**Exercise data**.
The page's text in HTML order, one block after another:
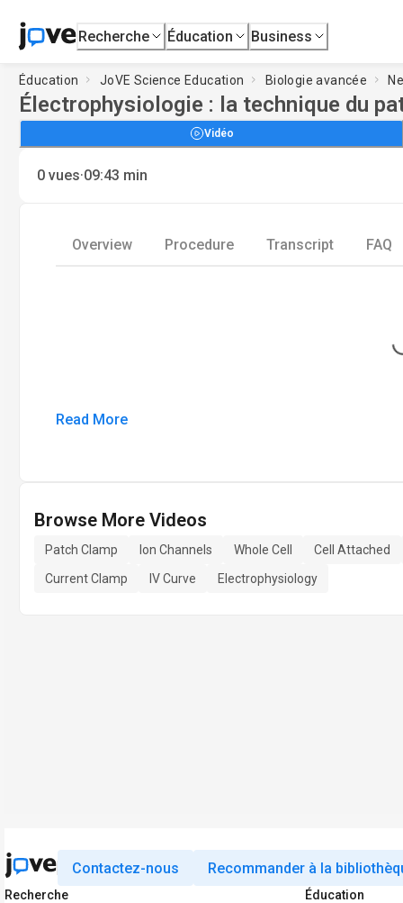
Recherche Éducation Business
Éducation JoVE Science Education Biologie avancée
Électrophysiologie : la technique du
Vidéo
0 vues·09:43 min
Overview Procedure Transcript FAQ
Read More
Browse More Videos
Patch Clamp Ion Channels Whole Cell
Cell Attached
Current Clamp
IV Curve Electrophysiology
Contactez-nous Recommander à la
Recherche
Éducation
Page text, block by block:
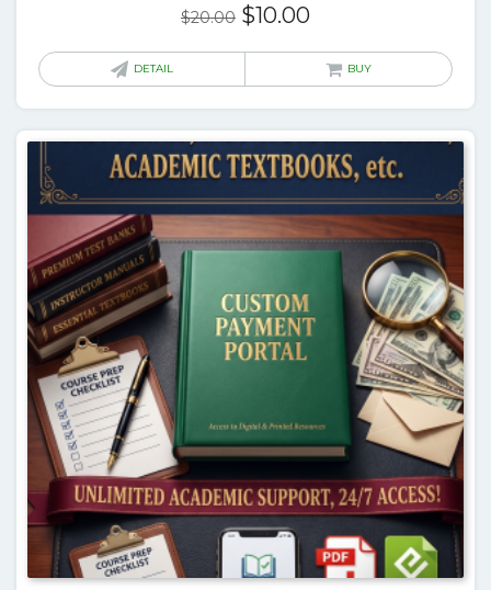
$20.00 Original
$10.00
is:
DETAIL BUY
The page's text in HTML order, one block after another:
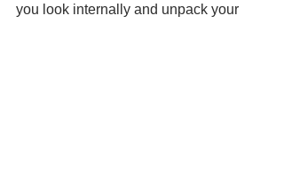
you look internally and unpack your
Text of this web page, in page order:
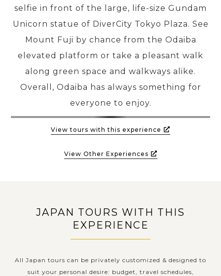
selfie in front of the large, life-size Gundam
Unicorn statue of DiverCity Tokyo Plaza. See
Mount Fuji by chance from the Odaiba
elevated platform or take a pleasant walk
along green space and walkways alike.
Overall, Odaiba has always something for
everyone to enjoy.
View tours with this experience
View Other Experiences
JAPAN TOURS WITH THIS
EXPERIENCE
All Japan tours can be privately customized & designed to
suit your personal desire: budget, travel schedules,

**Assignment**.
In case the records contain pictures, keep those out and repeat the rest exactly.

**Your solution**.
The page's text in HTML order, one block after another:
Recherche Éducation Business
Éducation JoVE Science Education Biologie avancée
Électrophysiologie : la technique du
Vidéo
0 vues·09:43 min
Overview Procedure Transcript FAQ
Read More
Browse More Videos
Patch Clamp Ion Channels Whole Cell
Cell Attached
Current Clamp
IV Curve Electrophysiology
Contactez-nous Recommander à la
Recherche
Éducation
Page text, block by block:
$20.00 Original
$10.00
is:
DETAIL BUY
The page's text in HTML order, one block after another:
you look internally and unpack your
Text of this web page, in page order:
selfie in front of the large, life-size Gundam
Unicorn statue of DiverCity Tokyo Plaza. See
Mount Fuji by chance from the Odaiba
elevated platform or take a pleasant walk
along green space and walkways alike.
Overall, Odaiba has always something for
everyone to enjoy.
View tours with this experience
View Other Experiences
JAPAN TOURS WITH THIS
EXPERIENCE
All Japan tours can be privately customized & designed to
suit your personal desire: budget, travel schedules,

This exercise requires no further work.